I did the same thing the other day. If you put a texting smilie face it will come up as a picture. Like this  that's a colon with a ending parenthesis.


----------



## Regina L (Jul 6, 2013)

Blessings4Mommy said:


> I did the same thing the other day. If you put a texting smilie face it will come up as a picture. Like this  that's a colon with a ending parenthesis.


Thanks Blessings


----------



## kjohnstone (Mar 30, 2013)

Hmmm, no limit to time, money, or space, and yet limited to one breed (added to existing flock?)...Well, sorry, but I need 2 breeds, I can't imagine my dream flock with only 1 of these, Chantaclers (all colors) and Cream Legbars (for blue eggs).
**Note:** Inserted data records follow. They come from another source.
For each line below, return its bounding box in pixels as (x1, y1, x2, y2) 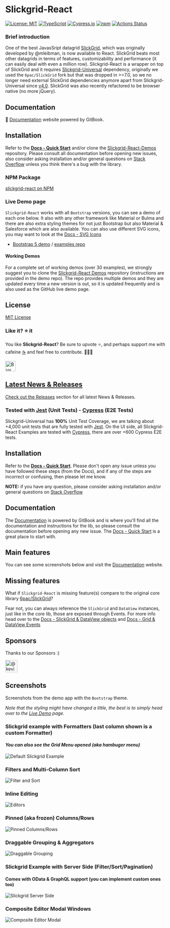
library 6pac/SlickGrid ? (5, 595, 53, 601)
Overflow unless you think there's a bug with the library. (5, 161, 122, 167)
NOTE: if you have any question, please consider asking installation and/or (5, 483, 161, 489)
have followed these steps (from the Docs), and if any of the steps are (5, 468, 152, 474)
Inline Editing (5, 790, 39, 797)
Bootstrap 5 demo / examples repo (12, 241, 85, 247)
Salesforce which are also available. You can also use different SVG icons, (5, 226, 160, 232)
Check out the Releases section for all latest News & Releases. (5, 394, 136, 400)
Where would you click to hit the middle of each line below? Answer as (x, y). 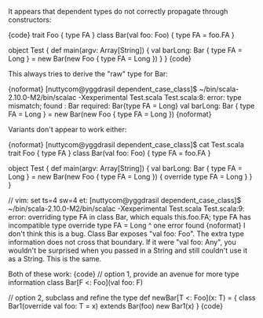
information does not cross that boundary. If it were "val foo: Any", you (122, 242)
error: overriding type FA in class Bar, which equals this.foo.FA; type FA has (130, 217)
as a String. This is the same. (55, 259)
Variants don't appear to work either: (68, 129)
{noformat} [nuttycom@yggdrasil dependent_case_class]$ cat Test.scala (126, 144)
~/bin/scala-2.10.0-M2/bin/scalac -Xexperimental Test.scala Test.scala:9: (126, 209)
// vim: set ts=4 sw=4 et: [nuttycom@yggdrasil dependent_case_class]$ (125, 200)
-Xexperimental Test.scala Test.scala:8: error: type (160, 97)
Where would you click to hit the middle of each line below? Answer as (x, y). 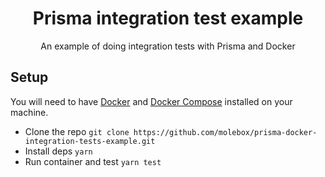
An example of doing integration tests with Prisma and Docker (168, 46)
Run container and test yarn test (93, 161)
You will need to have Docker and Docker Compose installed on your (151, 101)
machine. (29, 112)
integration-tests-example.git (90, 141)
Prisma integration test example (168, 18)
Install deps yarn (58, 151)
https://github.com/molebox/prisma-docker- (225, 132)
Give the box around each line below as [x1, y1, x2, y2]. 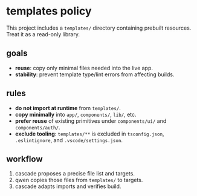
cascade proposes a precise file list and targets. [15, 170, 135, 177]
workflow [6, 154, 43, 164]
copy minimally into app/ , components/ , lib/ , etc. [15, 111, 137, 118]
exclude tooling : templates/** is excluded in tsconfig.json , [15, 130, 164, 137]
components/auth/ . [15, 123, 60, 131]
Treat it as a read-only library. [6, 30, 80, 38]
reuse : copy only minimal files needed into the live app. [15, 64, 153, 71]
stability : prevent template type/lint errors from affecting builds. [15, 71, 175, 78]
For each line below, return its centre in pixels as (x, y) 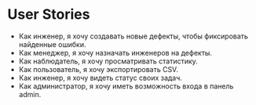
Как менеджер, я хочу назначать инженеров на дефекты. (115, 52)
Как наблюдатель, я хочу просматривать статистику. (108, 61)
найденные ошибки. (52, 44)
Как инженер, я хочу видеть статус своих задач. (100, 78)
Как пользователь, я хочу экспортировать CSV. (98, 69)
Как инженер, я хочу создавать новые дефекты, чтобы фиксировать (133, 36)
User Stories (49, 14)
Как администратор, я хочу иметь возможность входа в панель (126, 86)
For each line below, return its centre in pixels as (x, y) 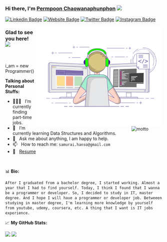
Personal (15, 86)
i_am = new (17, 66)
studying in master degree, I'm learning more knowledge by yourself (79, 203)
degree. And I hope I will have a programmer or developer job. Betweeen (84, 198)
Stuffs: (12, 91)
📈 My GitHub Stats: (26, 222)
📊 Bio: (12, 171)
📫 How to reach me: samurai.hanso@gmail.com (61, 144)
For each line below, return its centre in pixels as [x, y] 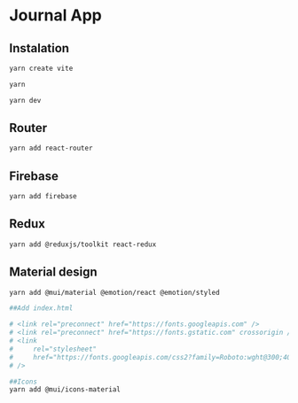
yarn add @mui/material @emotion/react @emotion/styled [114, 292]
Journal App [55, 15]
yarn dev [25, 100]
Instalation [39, 48]
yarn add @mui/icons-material [65, 390]
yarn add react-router [51, 148]
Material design [53, 272]
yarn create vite [41, 68]
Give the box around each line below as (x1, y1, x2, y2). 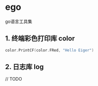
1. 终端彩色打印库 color (5, 34, 75, 43)
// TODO (5, 76, 22, 82)
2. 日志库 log (5, 63, 44, 71)
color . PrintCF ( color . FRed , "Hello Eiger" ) (5, 47, 94, 53)
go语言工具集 (5, 18, 32, 24)
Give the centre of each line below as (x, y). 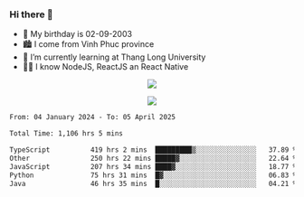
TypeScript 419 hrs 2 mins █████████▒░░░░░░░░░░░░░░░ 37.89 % (153, 150)
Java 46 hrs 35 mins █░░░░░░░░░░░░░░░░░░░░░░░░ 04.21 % (153, 183)
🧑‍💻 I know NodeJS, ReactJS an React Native (105, 67)
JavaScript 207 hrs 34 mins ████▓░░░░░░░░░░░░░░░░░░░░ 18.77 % (153, 166)
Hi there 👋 (32, 14)
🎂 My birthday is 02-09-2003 (77, 34)
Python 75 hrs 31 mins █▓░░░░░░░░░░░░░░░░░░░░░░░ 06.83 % (153, 175)
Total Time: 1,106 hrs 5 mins (66, 134)
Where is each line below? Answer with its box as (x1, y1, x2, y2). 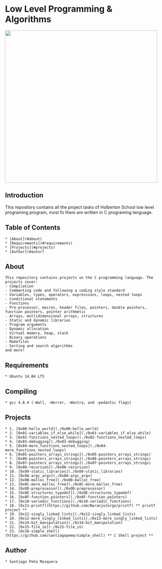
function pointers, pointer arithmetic (5, 310, 86, 314)
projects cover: (5, 279, 38, 285)
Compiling (5, 387, 37, 395)
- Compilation (5, 284, 34, 289)
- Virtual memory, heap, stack (5, 331, 69, 336)
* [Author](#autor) (5, 249, 45, 254)
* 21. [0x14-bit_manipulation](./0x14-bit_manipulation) (5, 520, 123, 525)
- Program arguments (5, 322, 47, 327)
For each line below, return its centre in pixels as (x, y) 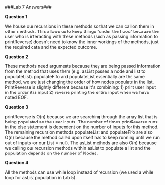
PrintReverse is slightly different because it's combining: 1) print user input (81, 87)
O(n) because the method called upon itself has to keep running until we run (82, 138)
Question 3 (17, 107)
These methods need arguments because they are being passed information (83, 66)
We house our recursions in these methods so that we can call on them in (80, 26)
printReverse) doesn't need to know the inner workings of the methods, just (82, 42)
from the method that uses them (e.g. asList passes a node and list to (75, 71)
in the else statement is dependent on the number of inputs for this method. (82, 127)

Of course, I have neither.


----------



## kessy09 (Jun 16, 2013)

kjohnstone said:


> Hmmm, no limit to time, money, or space, and yet limited to one breed (added to existing flock?)...Well, sorry, but I need 2 breeds, I can't imagine my dream flock with only 1 of these, Chantaclers (all colors) and Cream Legbars (for blue eggs). Of course, I have neither.


I have both of those! Lol and they are my least favorite. Weird how that happens. The Chanteclers are mean and the Cream Legbars are so bloody fast and skittish.

I would choose Sussex (any color) or Blue laced Red Wyandottes. I've struggled with my Wyandotte's attitude but things are very good now.


----------